Wirklich Zeit zu lesen habe ich leider viel zu wenig und wenn, lese ich oft verschiedene Genres und Bücher nebeneinander. Derzeit lese ich den Roman von Yael von der Wouden „In ihrem Haus“. Romane dienen mir oftmals dazu, mich in neue Geschichten zu denken, mich wegtragen zu lassen, starke Momente darin bieten oft Stoff für ein neues Gedicht. Immer wieder lese ich natürlich auch Gedichte, (soviel ich kann, auf insta:-) Auch von aktuell erschienenen Kolleg*innen, wie z.B. Jutta von Ochsenstein, aber auch immer wieder Lieblingslyriker, wie z.B. Rumi, Peter Huchel, Mascha Kaleko, Rilke, Ingeborg Bachmenn und viele mehr. Aber um ehrlich zu sein, lese ich zu wenig, denn mein Schreiben drängt so sehr, so dass ich sehr lavieren muss, die wenige Zeit bestmöglich dafür nutzen.
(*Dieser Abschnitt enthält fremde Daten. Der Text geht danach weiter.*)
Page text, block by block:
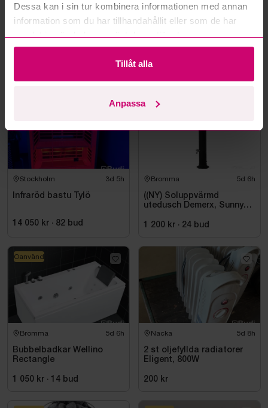
Dessa kan i sin tur kombinera informationen med annan
information som du har tillhandahållit eller som de har
samlat in när du har använt deras tjänster.
Tillåt alla
Anpassa
Läs fler frågor och svar
Mer från samma kategori
Stockholm 3d 5h
Infraröd bastu Tylö
14 050 kr · 82 bud
Bromma 5d 6h
((NY) Soluppvärmd
utedusch Demerx, Sunny
1 200 kr · 24 bud
Bromma 5d 6h
Bubbelbadkar Wellino
Rectangle
1 050 kr · 14 bud
Oanvänd
Nacka 5d 8h
2 st oljefyllda radiatorer
Eligent, 800W
200 kr
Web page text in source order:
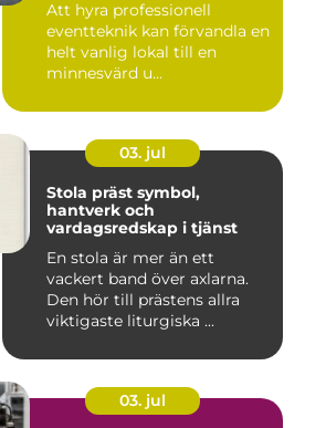
Att hyra professionell
eventteknik kan förvandla en
helt vanlig lokal till en
minnesvärd u...
03. jul
Stola präst symbol,
hantverk och
vardagsredskap i tjänst
En stola är mer än ett
vackert band över axlarna.
Den hör till prästens allra
viktigaste liturgiska ...
03. jul
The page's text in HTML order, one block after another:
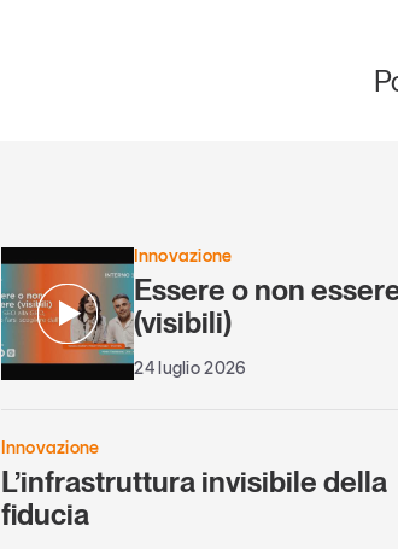
Innovazione
Essere o non
(visibili)
24 luglio 2026
Innovazione
L’infrastruttura invisibile della
fiducia
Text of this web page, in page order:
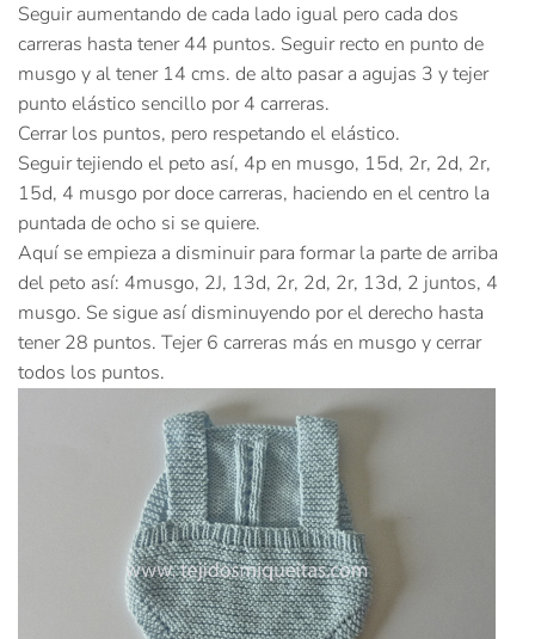
Seguir aumentando de cada lado igual pero cada dos
carreras hasta tener 44 puntos. Seguir recto en punto de
musgo y al tener 14 cms. de alto pasar a agujas 3 y tejer
punto elástico sencillo por 4 carreras.
Cerrar los puntos, pero respetando el elástico.
Seguir tejiendo el peto así, 4p en musgo, 15d, 2r, 2d, 2r,
15d, 4 musgo por doce carreras, haciendo en el centro la
puntada de ocho si se quiere.
Aquí se empieza a disminuir para formar la parte de arriba
del peto así: 4musgo, 2J, 13d, 2r, 2d, 2r, 13d, 2 juntos, 4
musgo. Se sigue así disminuyendo por el derecho hasta
tener 28 puntos. Tejer 6 carreras más en musgo y cerrar
todos los puntos.
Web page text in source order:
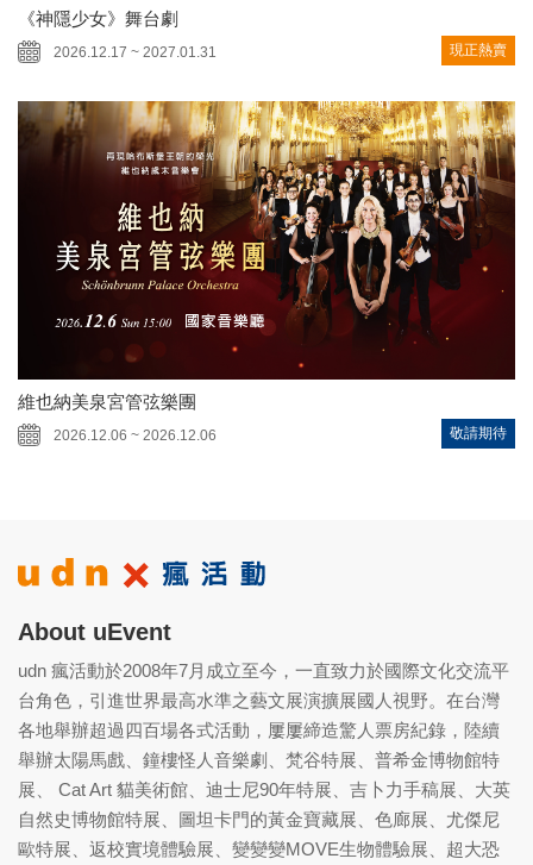
《神隱少女》舞台劇
2026.12.17 ~ 2027.01.31 現正熱賣
維也納美泉宮管弦樂團
2026.12.06 ~ 2026.12.06 敬請期待
About uEvent
udn 瘋活動於2008年7月成立至今，一直致力於國際文化交流平
台角色，引進世界最高水準之藝文展演擴展國人視野。在台灣
各地舉辦超過四百場各式活動，屢屢締造驚人票房紀錄，陸續
舉辦太陽馬戲、鐘樓怪人音樂劇、梵谷特展、普希金博物館特
展、 Cat Art 貓美術館、迪士尼90年特展、吉卜力手稿展、大英
自然史博物館特展、圖坦卡門的黃金寶藏展、色廊展、尤傑尼
歐特展、返校實境體驗展、變變變MOVE生物體驗展、超大恐
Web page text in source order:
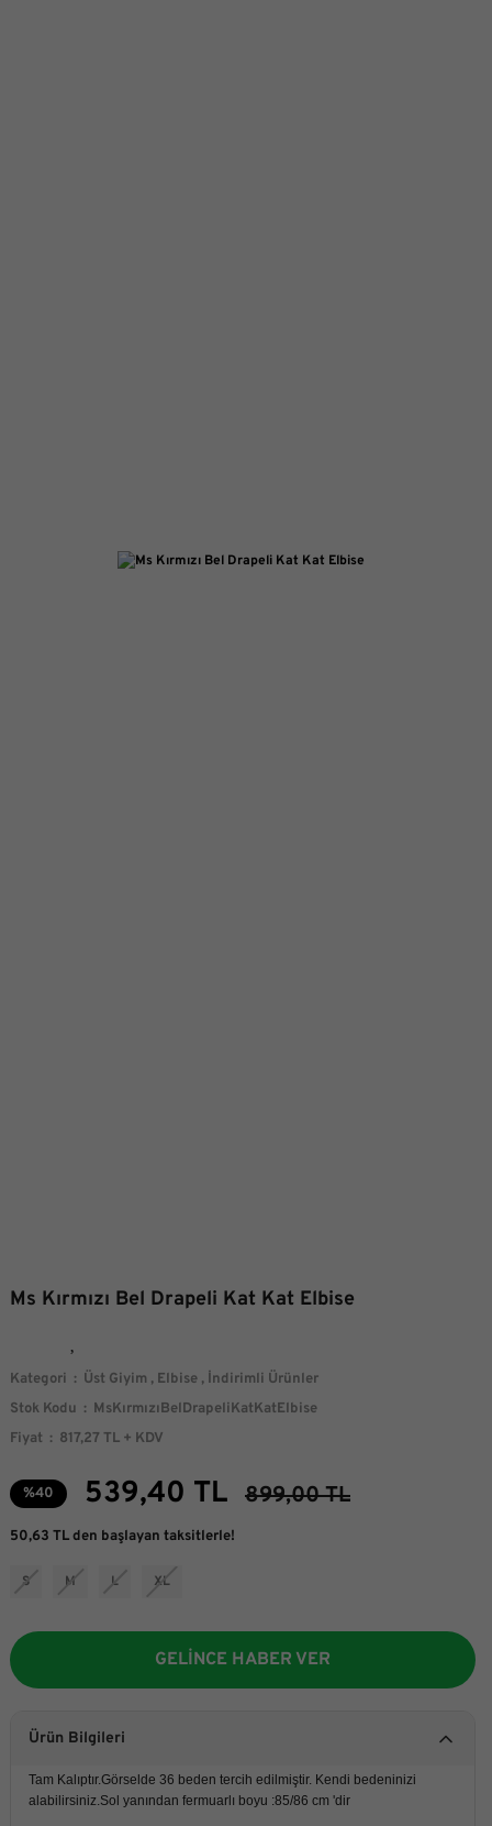
Ms Kırmızı Bel Drapeli Kat Kat Elbise
Kategori Üst Giyim , Elbise , İndirimli Ürünler
Stok Kodu
MsKırmızıBelDrapeliKatKatElbise
Fiyat
817,27 TL + KDV
%40 539,40 TL 899,00 TL
50,63 TL den başlayan taksitlerle!
S M L XL
GELİNCE HABER VER
Ürün Bilgileri
Tam Kalıptır.Görselde 36 beden tercih edilmiştir. Kendi bedeninizi
alabilirsiniz.Sol yanından fermuarlı boyu :85/86 cm 'dir

Es hat oberste Priorität, es ist meine Quelle.
Welches Zitat, welchen Textimpuls möchtest Du uns mitgeben?
„Wo das Licht die Farbe bricht, trägt die Luft.“ ( Das ist von mir 🙂
Vielen Dank für das Interview, liebeMiriam Brümmer, viel Freude und Erfolg weiterhin für Deine großartigen Literaturprojekte und persönlich alles Gute!
5 Fragen an Künstler*innen:Miriam Brümmer, Schriftstellerin
Zur Person/über mich: Ich bin 1968 in Göttingen geboren, lebe in Freiburg und habe dort seit 2009 eine Praxis für Logopädie/ Stimmbildung.
Ich komme aus einer Schauspielerfamilie (Claus Eberth von den Münchner Kammerspielen war mein Onkel.) So war ich früh vertraut mit Theaterliteratur, griechischer Mythologie und im Besonderen durch meine Großmutter, die viel Gedichte mit mir gelesen hat, auch mit Gedichten.
Veröffentlichungen meiner Gedichte finden sich im Rahmen von Ausschreibungen, aber auch in Zeitschriften, wie der Schule für Dichtung (sfd) in Wien, der eXperimenta 12/24 und 01/25, in Anthologien wie 365 Tage Frieden, (Edition Maya), der kalligrafierten Zeitschrift die Geste, oder auch dem Lyrikjahrbuch, der AG Literatur(Edition AS). Aktuell ist mein Debüt Aus der Nacht im Geest-Verlag 2025, ISBN 978-3-69064-504-1 erschienen.